Imp to Imp Communication question

In the community blog post: Imp to Imp Communication the Agent URLs are hard-coded. Just to get a feel for how this might play out in a commercial application, how would devices be identified and introduced to each other?

For a commercial app the way I would tackle it is a three-tier approach, I would keep the front-end light and just about the user, the hardware tier just about abstracting out the underlying hardware and my core logic in the middle tier.

Both the middle and front-end tier I would host myself and the imp as the hardware layer, so the end user will never know know their imp ID

That’s my two-cents but people though that are actually doing it commercially I’m sure will have their own ideas

OK, I’m finding it tricky getting a foot-hold here. Assuming I could create an Android and iOS app to integrate the imp SDK (currently a minimal requirement for commercial deployment) after blink-up how might a user identify their own gadgets - each of which will presumably coexist along with numerous others in a database held on my server?

It looks to me as though a unique token representing the device ID has to be presented to the user in order for them to manage their gadgets - the presentation of which still necessitates a display of some kind (cementing the smartphone requirement ever more solidly).

Or might it be possible to identify the user’s IP such that the user can see their own devices when they log-in to their CP (running on my company server) from the same LAN as the device(s) they own? At this stage they could “claim” the devices and secure them thus acquiring access permission from any IP addresses. This would require my agent code to be able to read and forward-on the IP address to code running on my company server - but I couldn’t spot anything like this in the documentation.

I don’t know about how a unique id of a commercial imp is reported but am sure you want to avoid a customer seeing it, I would think you would want your back-end server to manage the mapping and have the user login with your own or (ideally) an existing 3rd party id they have such as facebook or google

I would think as much a possible you want to keep the front-end light and have the “heavy-lifting” done by your back-end

Using an IP address as an identifier is problematic as the net’s heavy use of network address translation will mean often people will report exactly the same address range!

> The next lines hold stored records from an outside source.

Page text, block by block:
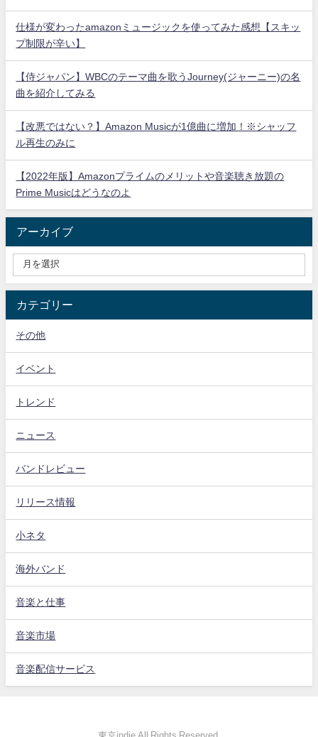
仕様が変わったamazonミュージックを使ってみた感想【スキッ
プ制限が辛い】
【侍ジャパン】WBCのテーマ曲を歌うJourney(ジャーニー)の名
曲を紹介してみる
【改悪ではない？】Amazon Musicが1億曲に増加！※シャッフ
ル再生のみに
【2022年版】Amazonプライムのメリットや音楽聴き放題の
Prime Musicはどうなのよ
アーカイブ
カテゴリー
その他
イベント
トレンド
ニュース
バンドレビュー
リリース情報
小ネタ
海外バンド
音楽と仕事
音楽市場
音楽配信サービス
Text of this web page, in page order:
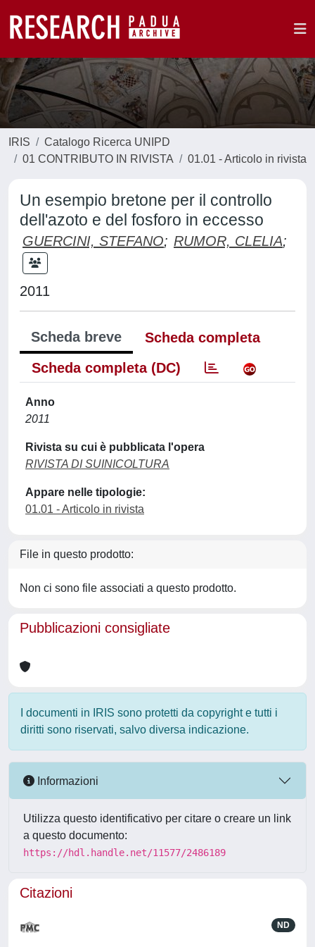
IRIS
Catalogo Ricerca UNIPD
01 CONTRIBUTO IN RIVISTA
01.01 - Articolo in rivista
Un esempio bretone per il controllo
dell'azoto e del fosforo in eccesso
GUERCINI, STEFANO; RUMOR, CLELIA;
2011
Scheda breve
Scheda completa
Scheda completa (DC)
Anno
2011
Rivista su cui è pubblicata l'opera
RIVISTA DI SUINICOLTURA
Appare nelle tipologie:
01.01 - Articolo in rivista
File in questo prodotto:
Non ci sono file associati a questo prodotto.
Pubblicazioni consigliate
I documenti in IRIS sono protetti da copyright e tutti i
diritti sono riservati, salvo diversa indicazione.
Informazioni
Utilizza questo identificativo per citare o creare un link
a questo documento:
https://hdl.handle.net/11577/2486189
Citazioni
ND
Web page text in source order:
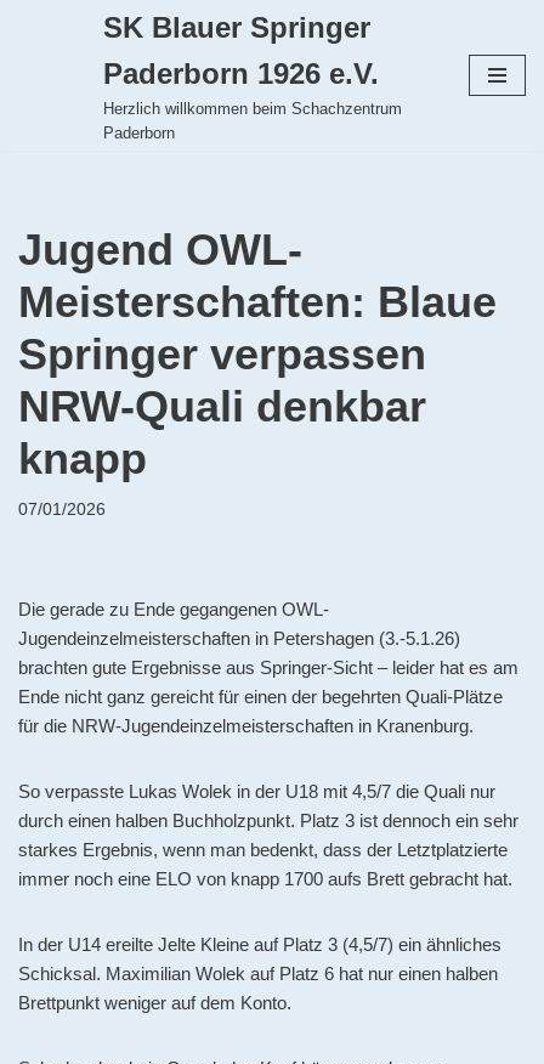
SK Blauer Springer
Paderborn 1926 e.V.
Herzlich willkommen beim Schachzentrum
Paderborn
Jugend OWL-
Meisterschaften: Blaue
Springer verpassen
NRW-Quali denkbar
knapp
07/01/2026
Die gerade zu Ende gegangenen OWL-
Jugendeinzelmeisterschaften in Petershagen (3.-5.1.26)
brachten gute Ergebnisse aus Springer-Sicht – leider hat es am
Ende nicht ganz gereicht für einen der begehrten Quali-Plätze
für die NRW-Jugendeinzelmeisterschaften in Kranenburg.
So verpasste Lukas Wolek in der U18 mit 4,5/7 die Quali nur
durch einen halben Buchholzpunkt. Platz 3 ist dennoch ein sehr
starkes Ergebnis, wenn man bedenkt, dass der Letztplatzierte
immer noch eine ELO von knapp 1700 aufs Brett gebracht hat.
In der U14 ereilte Jelte Kleine auf Platz 3 (4,5/7) ein ähnliches
Schicksal. Maximilian Wolek auf Platz 6 hat nur einen halben
Brettpunkt weniger auf dem Konto.
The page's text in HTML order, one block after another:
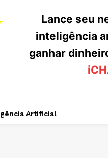
Lance seu
inteligência
ganhar
Artificial
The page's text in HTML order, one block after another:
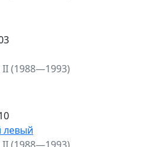
(1988—1993)
левый
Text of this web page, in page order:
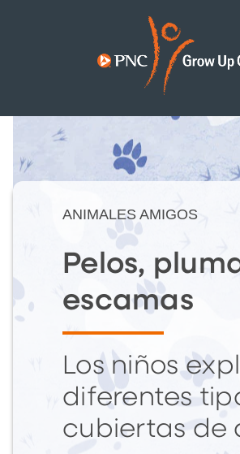
ANIMALES AMIGOS
Pelos,
escamas
Los niños
diferentes
cubiertas de
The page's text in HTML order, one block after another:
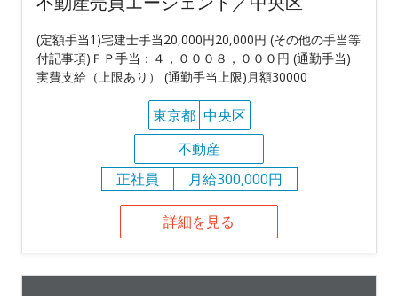
(定額手当1)宅建士手当20,000円20,000円 (その他の手当等
付記事項)ＦＰ手当：４，０００８，０００円 (通勤手当)
実費支給（上限あり） (通勤手当上限)月額30000
東京都 中央区
不動産
正社員
月給300,000円
詳細を見る
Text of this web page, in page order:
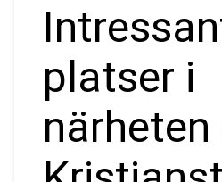
platser i
närheten
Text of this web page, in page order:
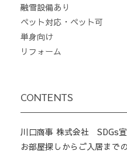
融雪設備あり
ペット対応・ペット可
単身向け
リフォーム
CONTENTS
川口商事 株式会社 SDGs
お部屋探しからご入居まで
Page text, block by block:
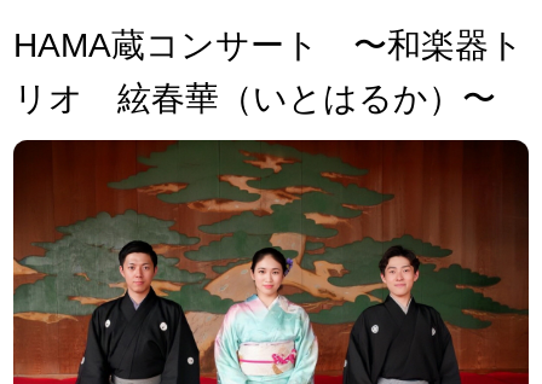
HAMA蔵コンサート 〜和楽器ト
リオ 絃春華（いとはるか）〜
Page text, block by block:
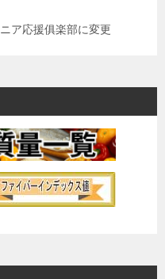
ア応援俱楽部に変更
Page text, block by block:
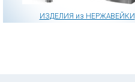
ИЗДЕЛИЯ из НЕРЖАВЕЙКИ
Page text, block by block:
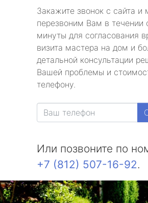
Закажите звонок с сайта и
перезвоним Вам в течении
минуты для согласования
визита мастера на дом и
детальной консультации
Вашей проблемы и
телефону.
Или позвоните по
+7 (812) 507-16-92.
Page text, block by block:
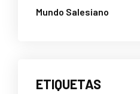
Mundo Salesiano
ETIQUETAS
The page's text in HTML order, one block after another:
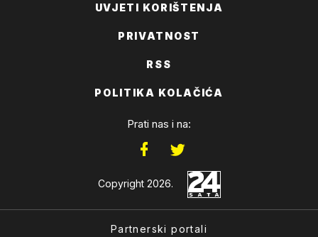
UVJETI KORIŠTENJA
PRIVATNOST
RSS
POLITIKA KOLAČIĆA
Prati nas i na:
Copyright 2026.
Partnerski portali
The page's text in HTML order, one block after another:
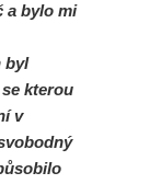
a bylo mi
byl
kterou
v
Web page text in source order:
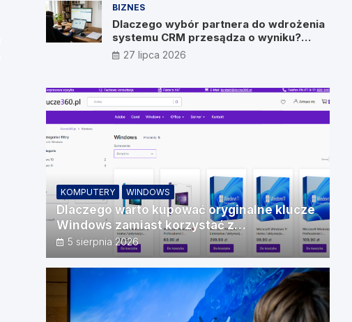
BIZNES
Dlaczego wybór partnera do wdrożenia
systemu CRM przesądza o wyniku?
Wywiad z Pawłem Prymakowskim, CEO
IT Vision
27 lipca 2026
KOMPUTERY WINDOWS
Dlaczego warto kupować oryginalne klucze
Windows zamiast korzystać z
nieautoryzowanych źródeł?
5 sierpnia 2026
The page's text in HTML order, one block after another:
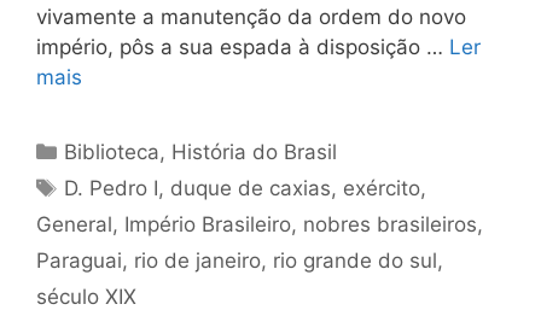
vivamente a ma­nutenção da ordem do novo
império, pôs a sua espada à disposição … Ler
mais
Categorias
Biblioteca, História do Brasil
Tags
D. Pedro I, duque de caxias, exército,
General, Império Brasileiro, nobres brasileiros,
Paraguai, rio de janeiro, rio grande do sul,
século XIX
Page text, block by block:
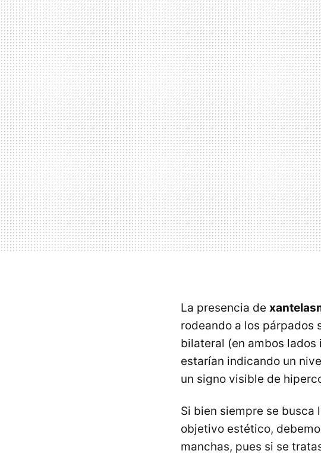
La presencia de
rodeando a los párpados
bilateral (en ambos
estarían indicando un
un signo visible de
Si bien siempre se busca
objetivo estético,
manchas, pues si se
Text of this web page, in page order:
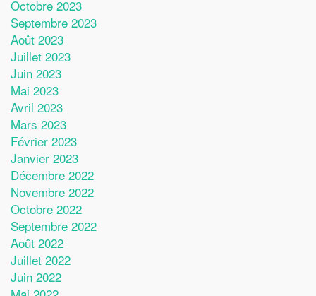
Octobre 2023
Septembre 2023
Août 2023
Juillet 2023
Juin 2023
Mai 2023
Avril 2023
Mars 2023
Février 2023
Janvier 2023
Décembre 2022
Novembre 2022
Octobre 2022
Septembre 2022
Août 2022
Juillet 2022
Juin 2022
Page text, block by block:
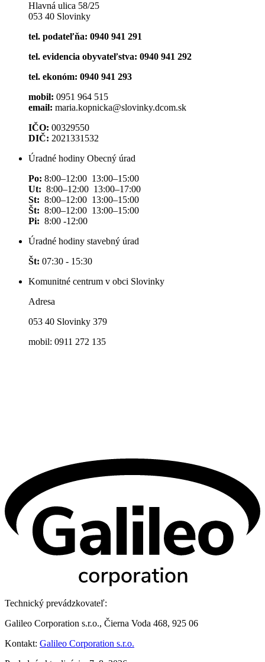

I get the problem with dynamic IP but I was trying to imagine the initial device claim as happening with the user browsing to the gadget CP on the same LAN as the unclaimed gadget and somehow being able to detect this at some level. Once again it looks as though the application-specific smartphone app is the only practical way to achieve this.

@iceland - The BlinkUp SDK does a bit more than the BlinkUp app provided by Electric Imp - namely, it returns some extra information includes the device’s Agent URL.

There are two general approaches that we’ve seen:

  1. Create an app that interacts directly with the device through it’s agent (by making requests to the agent URL).

  2. Create an app that interacts through your servers using the agent url as a primary key / token in your system to identify the device.

Personally, my favourite approach is to use Firebase to map a user (this could be a facebook or twitter account) to a set of devices s/he has collected. If you aren’t building a commercial app and all the devices are “yours” then its even easier with Firebase as you only have one user.

Check out this post. This is mostly targeted at application developers (i.e. with the BlinkUp SDK) but it really doesn’t matter.
https://community.electricimp.com/blog/how-to-use-firebase-to-secure-your-electric-imp-application/

If you’re using an app, you can also use the app to link devices together.

eg, I blink up a sink device. The phone gets the agent URL and the agent says “I’m a sink of type X”. Then, you blink up a source device. The phone gets the agent URL, the agent says “I’m a sink of type Y”.

The phone can then ask the user if the devices want to be introduced. It can then call the appropriate APIs on each agent and pass the other’s agent URL and tokens if necessary.